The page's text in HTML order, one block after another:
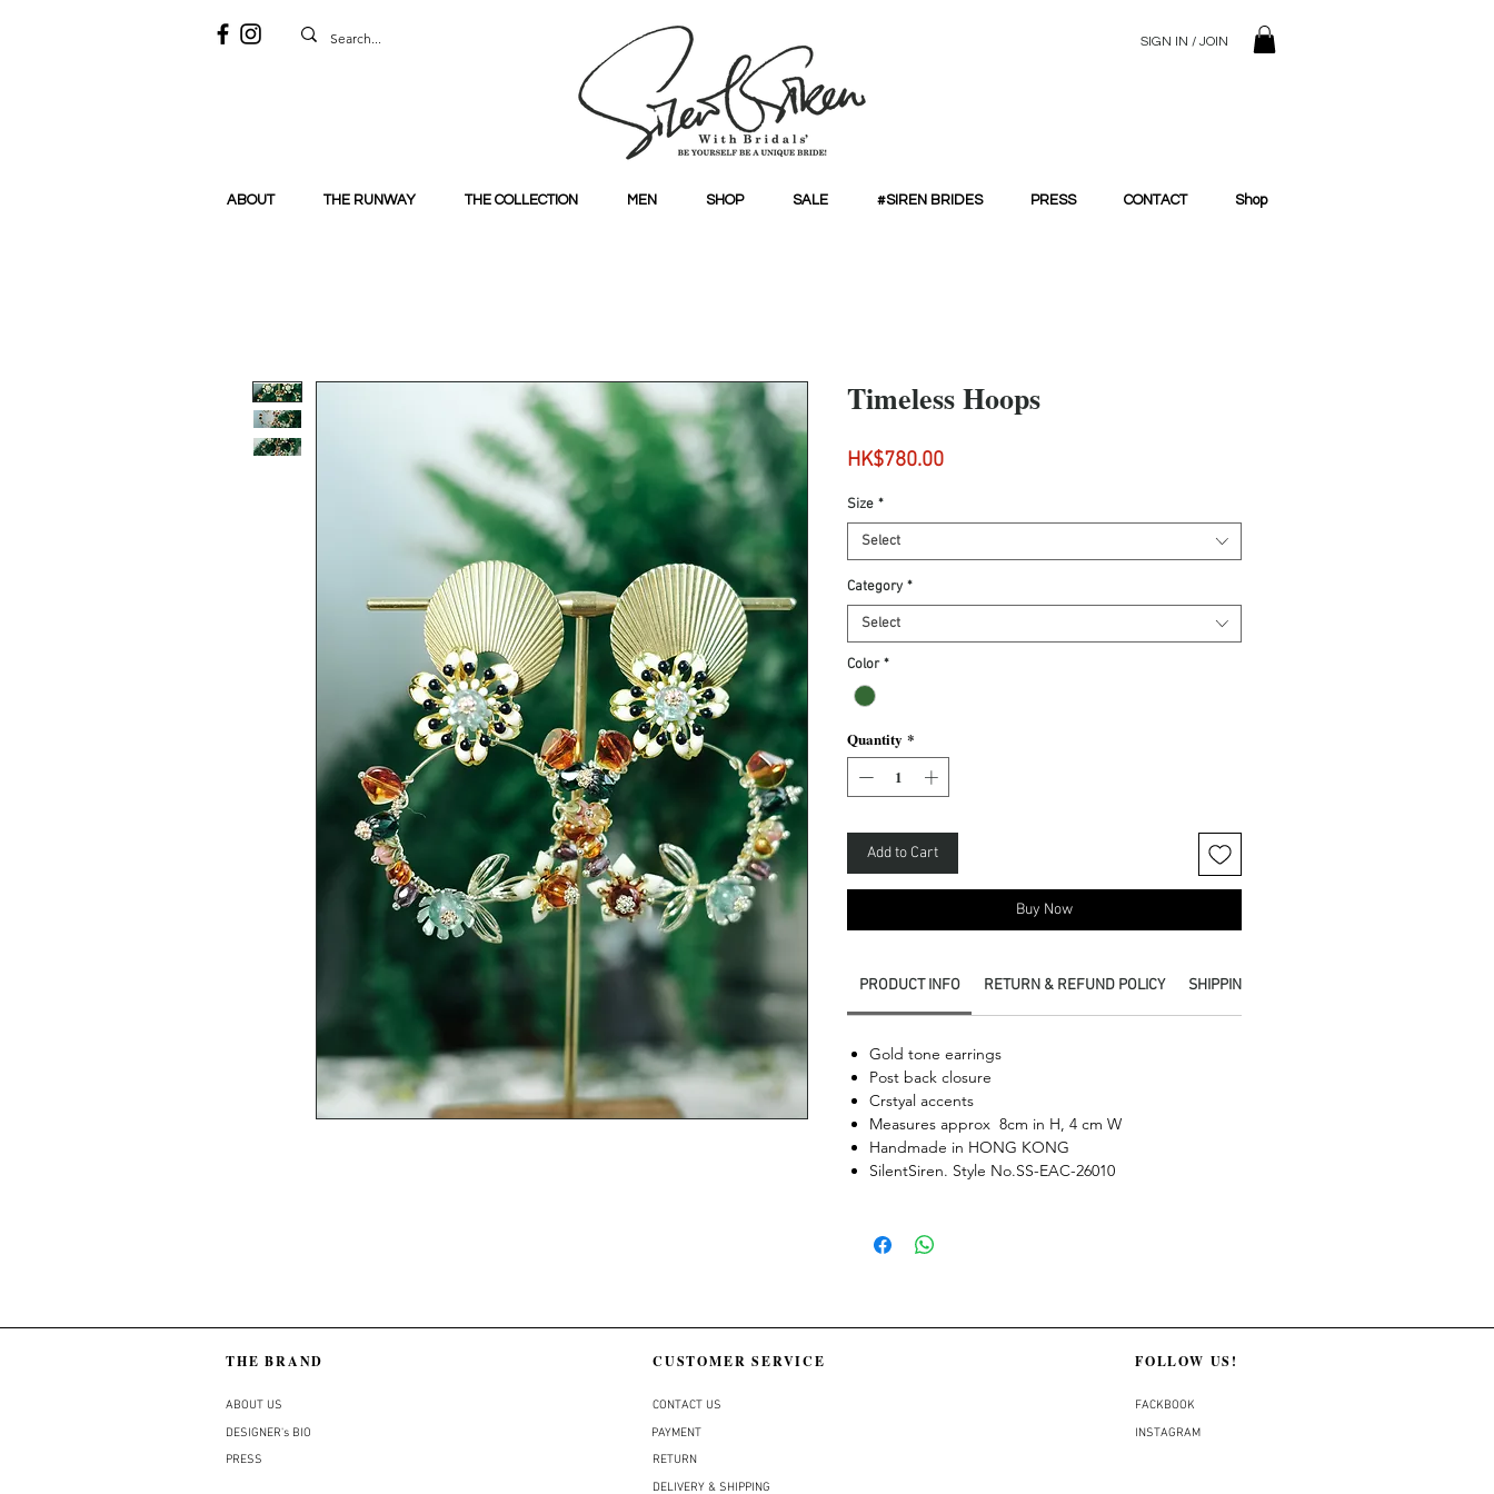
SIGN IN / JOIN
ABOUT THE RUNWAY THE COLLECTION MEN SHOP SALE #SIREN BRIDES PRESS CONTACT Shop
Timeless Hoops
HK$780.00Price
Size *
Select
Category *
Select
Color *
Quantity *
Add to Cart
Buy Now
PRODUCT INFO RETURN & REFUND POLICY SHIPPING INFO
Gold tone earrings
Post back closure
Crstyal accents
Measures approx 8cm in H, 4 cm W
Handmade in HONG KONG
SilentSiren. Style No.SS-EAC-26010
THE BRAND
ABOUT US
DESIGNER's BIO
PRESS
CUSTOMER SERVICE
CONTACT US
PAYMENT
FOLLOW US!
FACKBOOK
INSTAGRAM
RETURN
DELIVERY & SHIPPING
....
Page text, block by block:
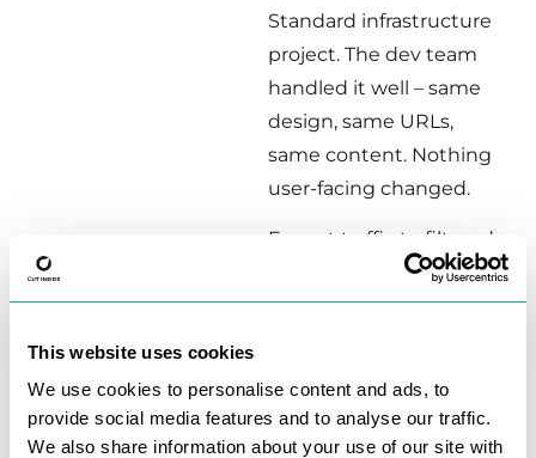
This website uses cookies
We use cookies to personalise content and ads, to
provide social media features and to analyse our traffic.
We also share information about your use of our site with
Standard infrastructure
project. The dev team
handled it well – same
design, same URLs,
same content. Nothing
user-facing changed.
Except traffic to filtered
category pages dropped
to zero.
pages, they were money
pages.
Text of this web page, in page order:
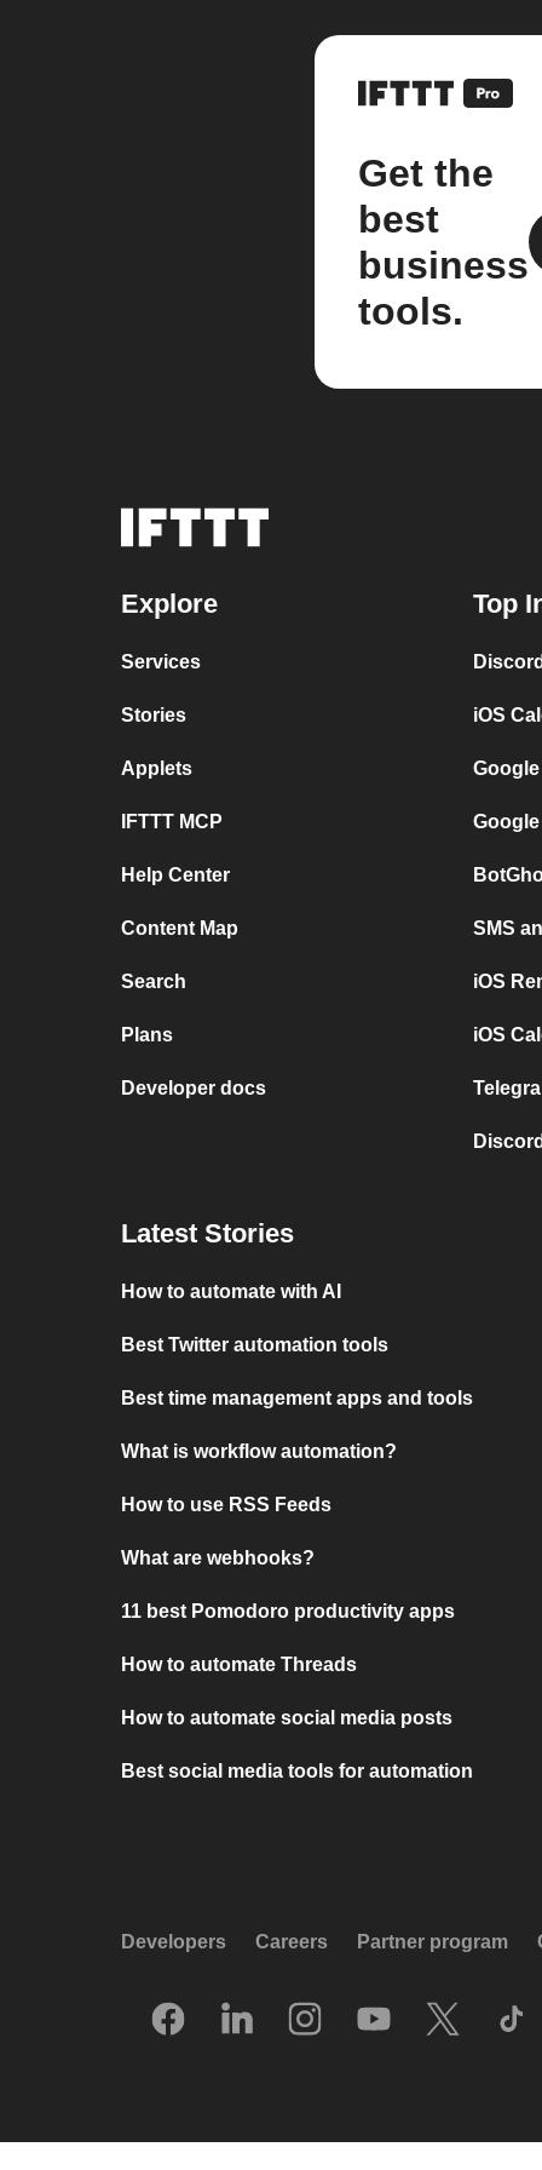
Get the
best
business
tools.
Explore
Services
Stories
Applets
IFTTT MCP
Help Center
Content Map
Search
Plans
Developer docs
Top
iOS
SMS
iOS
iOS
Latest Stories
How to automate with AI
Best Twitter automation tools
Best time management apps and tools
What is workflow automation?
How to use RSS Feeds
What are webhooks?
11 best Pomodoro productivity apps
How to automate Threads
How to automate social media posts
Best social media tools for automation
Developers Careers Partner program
....
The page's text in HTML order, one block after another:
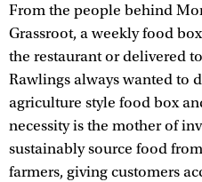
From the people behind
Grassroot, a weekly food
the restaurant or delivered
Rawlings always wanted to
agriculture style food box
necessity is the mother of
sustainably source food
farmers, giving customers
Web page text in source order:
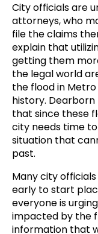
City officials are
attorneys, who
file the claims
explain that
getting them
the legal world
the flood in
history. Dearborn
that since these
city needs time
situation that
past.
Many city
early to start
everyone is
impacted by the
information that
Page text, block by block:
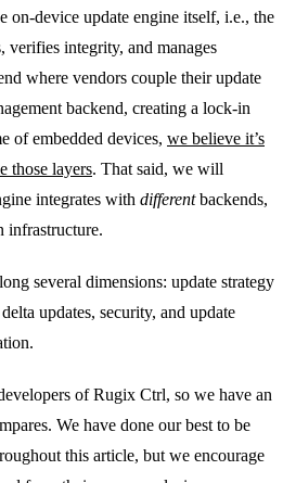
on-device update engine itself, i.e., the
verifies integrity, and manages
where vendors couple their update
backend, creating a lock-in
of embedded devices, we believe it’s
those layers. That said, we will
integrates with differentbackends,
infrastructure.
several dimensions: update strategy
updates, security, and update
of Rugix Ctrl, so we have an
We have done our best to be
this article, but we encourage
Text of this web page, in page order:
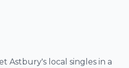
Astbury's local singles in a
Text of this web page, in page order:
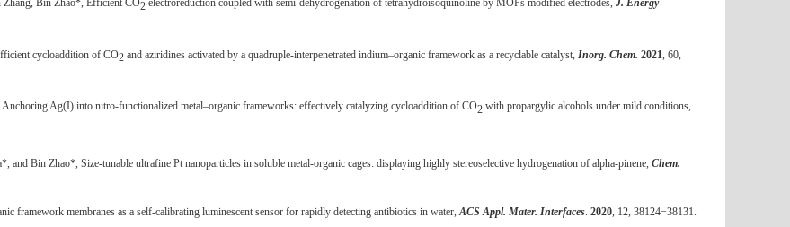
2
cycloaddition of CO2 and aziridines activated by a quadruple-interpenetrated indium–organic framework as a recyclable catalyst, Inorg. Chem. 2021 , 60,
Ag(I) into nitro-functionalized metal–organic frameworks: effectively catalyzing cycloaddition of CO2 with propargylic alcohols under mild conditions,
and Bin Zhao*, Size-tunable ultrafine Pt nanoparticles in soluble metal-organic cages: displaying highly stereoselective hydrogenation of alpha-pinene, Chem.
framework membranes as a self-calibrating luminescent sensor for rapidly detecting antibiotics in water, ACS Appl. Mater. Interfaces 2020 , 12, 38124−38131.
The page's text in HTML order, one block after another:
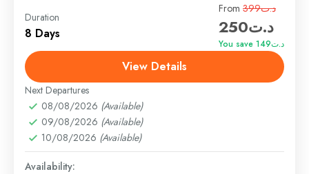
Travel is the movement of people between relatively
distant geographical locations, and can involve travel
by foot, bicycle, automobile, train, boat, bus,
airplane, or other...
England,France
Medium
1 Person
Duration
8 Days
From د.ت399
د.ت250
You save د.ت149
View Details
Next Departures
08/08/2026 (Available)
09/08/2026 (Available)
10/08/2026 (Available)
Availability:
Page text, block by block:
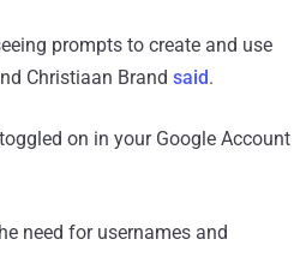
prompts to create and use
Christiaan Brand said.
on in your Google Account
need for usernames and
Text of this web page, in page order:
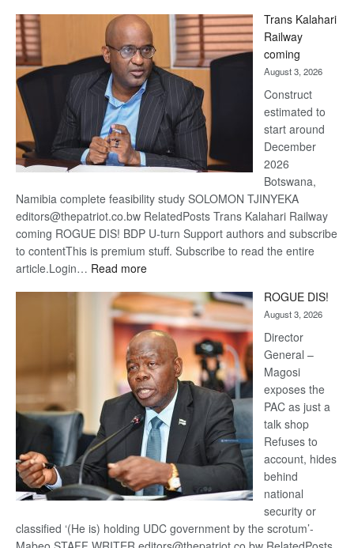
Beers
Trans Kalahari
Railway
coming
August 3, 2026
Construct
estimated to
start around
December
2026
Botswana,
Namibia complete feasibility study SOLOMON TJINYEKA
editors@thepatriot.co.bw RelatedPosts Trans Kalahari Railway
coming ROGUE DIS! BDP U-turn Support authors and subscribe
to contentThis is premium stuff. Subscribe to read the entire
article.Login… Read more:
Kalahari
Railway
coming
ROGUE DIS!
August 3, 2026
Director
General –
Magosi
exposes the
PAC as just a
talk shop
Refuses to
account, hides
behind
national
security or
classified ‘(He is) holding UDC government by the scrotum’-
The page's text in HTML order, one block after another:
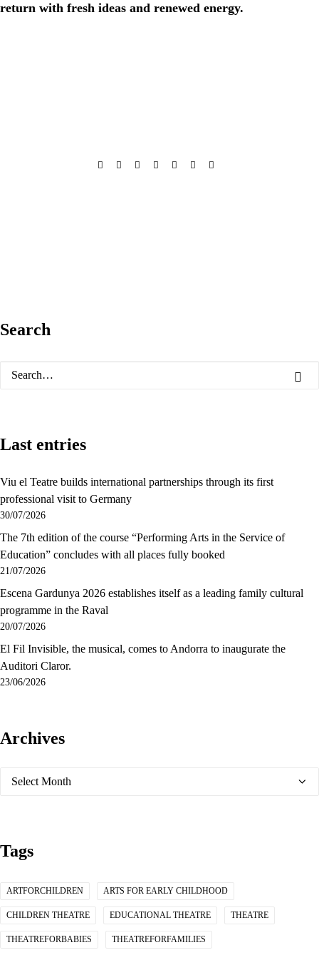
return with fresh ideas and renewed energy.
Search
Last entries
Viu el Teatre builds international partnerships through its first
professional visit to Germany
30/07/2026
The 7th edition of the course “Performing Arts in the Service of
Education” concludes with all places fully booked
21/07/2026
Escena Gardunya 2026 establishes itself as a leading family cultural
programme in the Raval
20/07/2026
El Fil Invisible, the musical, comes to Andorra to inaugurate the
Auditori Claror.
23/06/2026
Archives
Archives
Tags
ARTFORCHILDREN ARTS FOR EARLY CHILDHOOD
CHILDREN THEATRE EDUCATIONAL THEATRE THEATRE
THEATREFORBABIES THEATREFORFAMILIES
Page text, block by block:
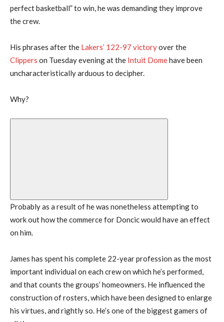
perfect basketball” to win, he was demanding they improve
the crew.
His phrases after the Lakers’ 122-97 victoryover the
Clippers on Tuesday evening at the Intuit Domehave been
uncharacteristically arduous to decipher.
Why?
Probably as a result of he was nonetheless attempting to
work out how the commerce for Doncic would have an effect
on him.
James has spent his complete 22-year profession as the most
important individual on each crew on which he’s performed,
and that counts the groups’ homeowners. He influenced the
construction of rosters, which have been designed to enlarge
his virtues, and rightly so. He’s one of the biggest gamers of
....
Everything from the line above that contains "Grassroot, a weekly food" down to the line that contains "the legal world" must be reproduced exactly, both ends included. Omit the pictures.

● **Task answer**
Grassroot, a weekly food
the restaurant or delivered
Rawlings always wanted to
agriculture style food box
necessity is the mother of
sustainably source food
farmers, giving customers
Web page text in source order:
City officials are
attorneys, who
file the claims
explain that
getting them
the legal world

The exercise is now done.